=== Begin Enclosure ===

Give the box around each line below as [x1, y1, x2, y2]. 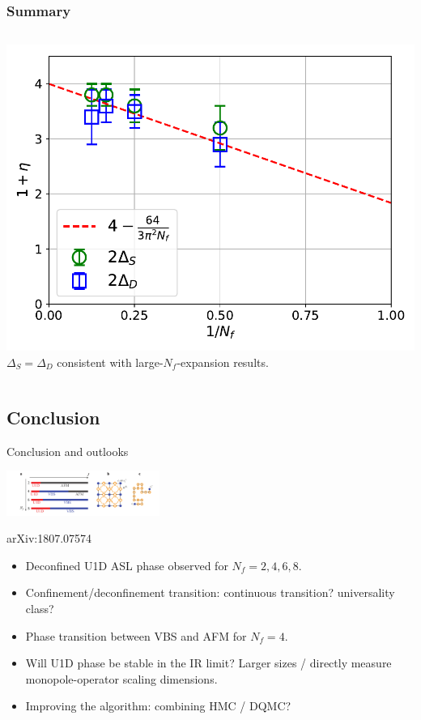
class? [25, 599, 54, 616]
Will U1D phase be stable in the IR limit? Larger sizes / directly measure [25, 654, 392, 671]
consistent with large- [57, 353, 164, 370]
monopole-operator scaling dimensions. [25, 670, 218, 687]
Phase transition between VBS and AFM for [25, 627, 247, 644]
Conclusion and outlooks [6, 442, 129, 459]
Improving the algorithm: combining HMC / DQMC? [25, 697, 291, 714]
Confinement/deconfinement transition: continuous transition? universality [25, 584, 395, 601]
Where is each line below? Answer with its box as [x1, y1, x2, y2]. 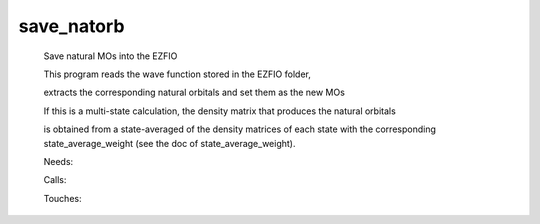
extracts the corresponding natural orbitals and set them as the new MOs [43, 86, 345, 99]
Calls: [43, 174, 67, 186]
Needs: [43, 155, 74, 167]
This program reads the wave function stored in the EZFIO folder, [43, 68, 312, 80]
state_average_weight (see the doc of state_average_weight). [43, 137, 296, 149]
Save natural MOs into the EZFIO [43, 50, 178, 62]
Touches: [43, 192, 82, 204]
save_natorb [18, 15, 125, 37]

=== End Enclosure ===

§ **ASSIGNMENT**
An exact copy is needed of the lines from the start of the listing through the line with "state_average_weight (see the", both end lines included and pictures excluded.

§ **EXERCISE ANSWER**
Give the box around each line below as [x1, y1, x2, y2]. 
class? [25, 599, 54, 616]
Will U1D phase be stable in the IR limit? Larger sizes / directly measure [25, 654, 392, 671]
consistent with large- [57, 353, 164, 370]
monopole-operator scaling dimensions. [25, 670, 218, 687]
Phase transition between VBS and AFM for [25, 627, 247, 644]
Conclusion and outlooks [6, 442, 129, 459]
Improving the algorithm: combining HMC / DQMC? [25, 697, 291, 714]
Confinement/deconfinement transition: continuous transition? universality [25, 584, 395, 601]
Where is each line below? Answer with its box as [x1, y1, x2, y2]. 
extracts the corresponding natural orbitals and set them as the new MOs [43, 86, 345, 99]
Calls: [43, 174, 67, 186]
Needs: [43, 155, 74, 167]
This program reads the wave function stored in the EZFIO folder, [43, 68, 312, 80]
state_average_weight (see the doc of state_average_weight). [43, 137, 296, 149]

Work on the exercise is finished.